Material supplied Start Marker

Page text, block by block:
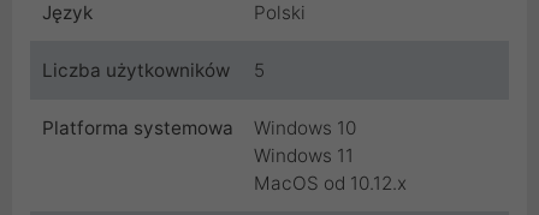
Język Polski
Liczba użytkowników 5
Platforma systemowa
Windows 10
Windows 11
MacOS od 10.12.x
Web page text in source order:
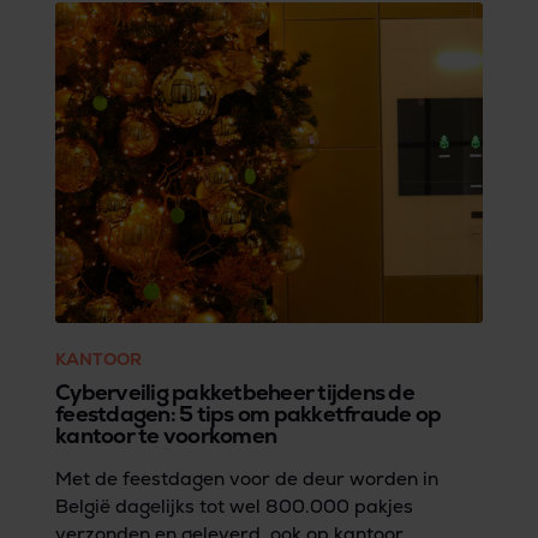
zodat de strenge sancties en eventuele boetes
alvast vermeden worden.
KANTOOR
Cyberveilig pakketbeheer tijdens de
feestdagen: 5 tips om pakketfraude op
kantoor te voorkomen
Met de feestdagen voor de deur worden in
België dagelijks tot wel 800.000 pakjes

Material supplied End Marker

- Prompt
Wherever a line in the entries above holds "worden", copy that line.

- Written solution
alvast vermeden worden.
Met de feestdagen voor de deur worden in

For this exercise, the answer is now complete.